* Task prompt:
Your answer should be the full data, transcribed exactly, with no pictures in it.

* Data extracts:
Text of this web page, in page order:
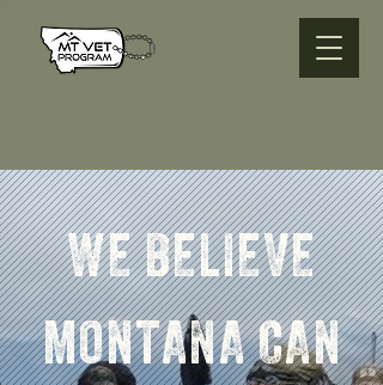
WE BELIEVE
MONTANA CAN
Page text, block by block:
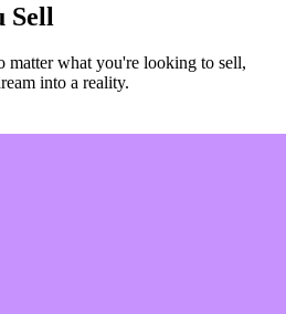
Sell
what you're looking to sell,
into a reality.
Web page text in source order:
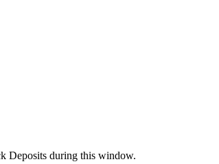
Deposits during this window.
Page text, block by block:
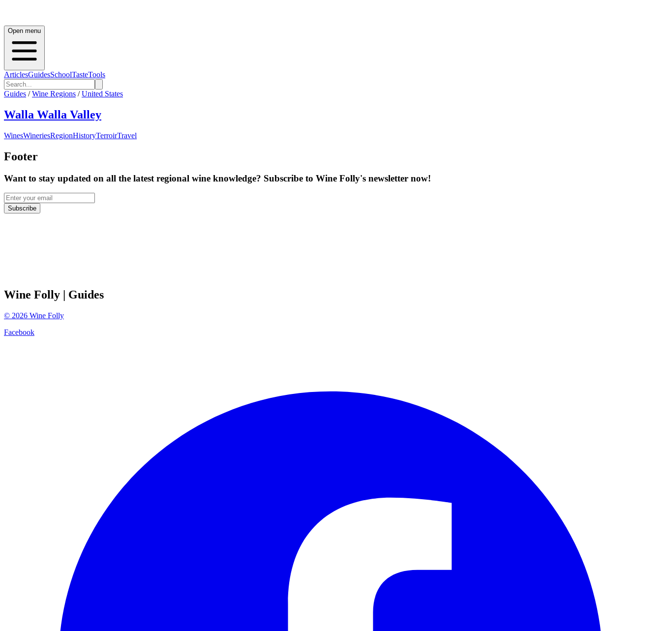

* Result of the task:
Text of this web page, in page order:
WE BELIEVE
MONTANA CAN
Page text, block by block:
Sell
what you're looking to sell,
into a reality.
Web page text in source order:
Deposits during this window.
Page text, block by block:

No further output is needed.